● **Given records**:
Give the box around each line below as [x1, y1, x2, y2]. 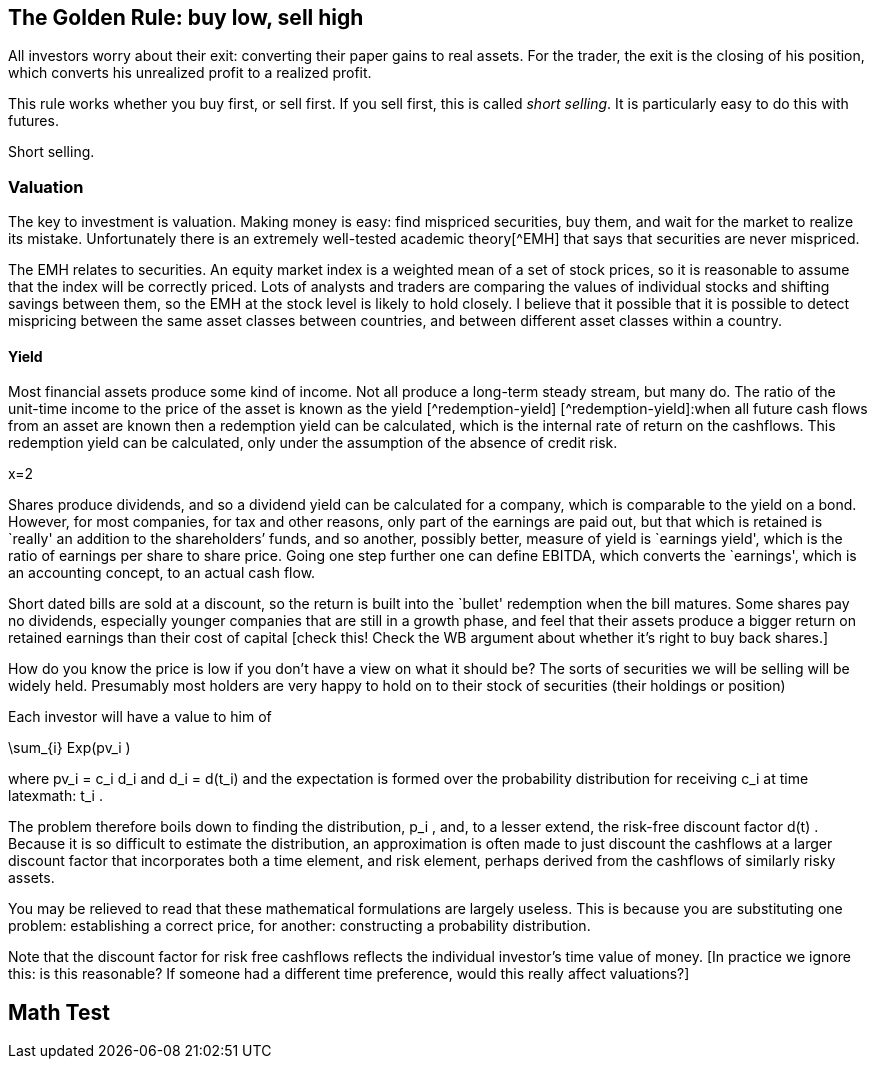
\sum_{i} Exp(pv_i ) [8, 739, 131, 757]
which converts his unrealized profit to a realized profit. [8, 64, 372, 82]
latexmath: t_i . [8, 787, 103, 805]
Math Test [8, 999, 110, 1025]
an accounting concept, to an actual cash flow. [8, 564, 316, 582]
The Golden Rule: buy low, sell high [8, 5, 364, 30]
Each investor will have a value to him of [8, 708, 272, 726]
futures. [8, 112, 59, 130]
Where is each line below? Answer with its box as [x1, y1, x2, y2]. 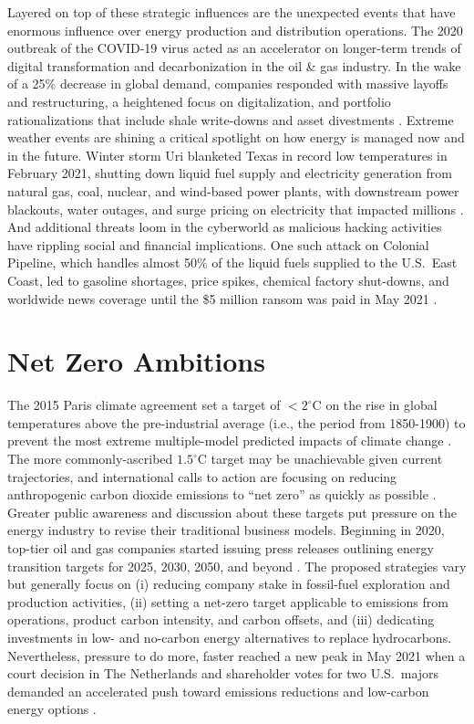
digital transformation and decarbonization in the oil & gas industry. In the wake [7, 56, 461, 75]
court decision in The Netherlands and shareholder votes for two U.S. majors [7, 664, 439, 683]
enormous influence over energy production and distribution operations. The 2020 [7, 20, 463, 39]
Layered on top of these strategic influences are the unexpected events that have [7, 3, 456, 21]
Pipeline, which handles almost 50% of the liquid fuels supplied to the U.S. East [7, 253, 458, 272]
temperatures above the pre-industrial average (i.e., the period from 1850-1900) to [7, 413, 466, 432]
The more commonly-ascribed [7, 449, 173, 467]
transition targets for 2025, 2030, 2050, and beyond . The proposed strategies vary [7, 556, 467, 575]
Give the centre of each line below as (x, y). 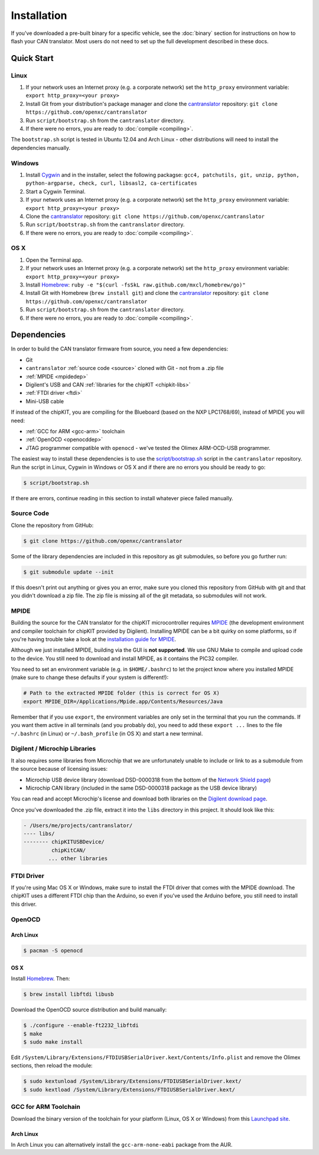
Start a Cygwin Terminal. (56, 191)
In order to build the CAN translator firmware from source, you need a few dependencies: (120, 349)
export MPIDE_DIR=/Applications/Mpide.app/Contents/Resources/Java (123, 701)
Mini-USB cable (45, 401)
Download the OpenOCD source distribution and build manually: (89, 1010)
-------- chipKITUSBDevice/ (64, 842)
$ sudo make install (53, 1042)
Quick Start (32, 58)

● **Task goal**: Could you print all of the entries exactly, skipping the images?

● **Solution to this task**:
Give the box around each line below as [x1, y1, x2, y2]. 
\sum_{i} Exp(pv_i ) [8, 739, 131, 757]
which converts his unrealized profit to a realized profit. [8, 64, 372, 82]
latexmath: t_i . [8, 787, 103, 805]
Math Test [8, 999, 110, 1025]
an accounting concept, to an actual cash flow. [8, 564, 316, 582]
The Golden Rule: buy low, sell high [8, 5, 364, 30]
Each investor will have a value to him of [8, 708, 272, 726]
futures. [8, 112, 59, 130]
Where is each line below? Answer with its box as [x1, y1, x2, y2]. 
digital transformation and decarbonization in the oil & gas industry. In the wake [7, 56, 461, 75]
court decision in The Netherlands and shareholder votes for two U.S. majors [7, 664, 439, 683]
enormous influence over energy production and distribution operations. The 2020 [7, 20, 463, 39]
Layered on top of these strategic influences are the unexpected events that have [7, 3, 456, 21]
Pipeline, which handles almost 50% of the liquid fuels supplied to the U.S. East [7, 253, 458, 272]
temperatures above the pre-industrial average (i.e., the period from 1850-1900) to [7, 413, 466, 432]
The more commonly-ascribed [7, 449, 173, 467]
transition targets for 2025, 2030, 2050, and beyond . The proposed strategies vary [7, 556, 467, 575]
Give the centre of each line below as (x, y). 
Start a Cygwin Terminal. (56, 191)
In order to build the CAN translator firmware from source, you need a few dependencies: (120, 349)
export MPIDE_DIR=/Applications/Mpide.app/Contents/Resources/Java (123, 701)
Mini-USB cable (45, 401)
Download the OpenOCD source distribution and build manually: (89, 1010)
-------- chipKITUSBDevice/ (64, 842)
$ sudo make install (53, 1042)
Quick Start (32, 58)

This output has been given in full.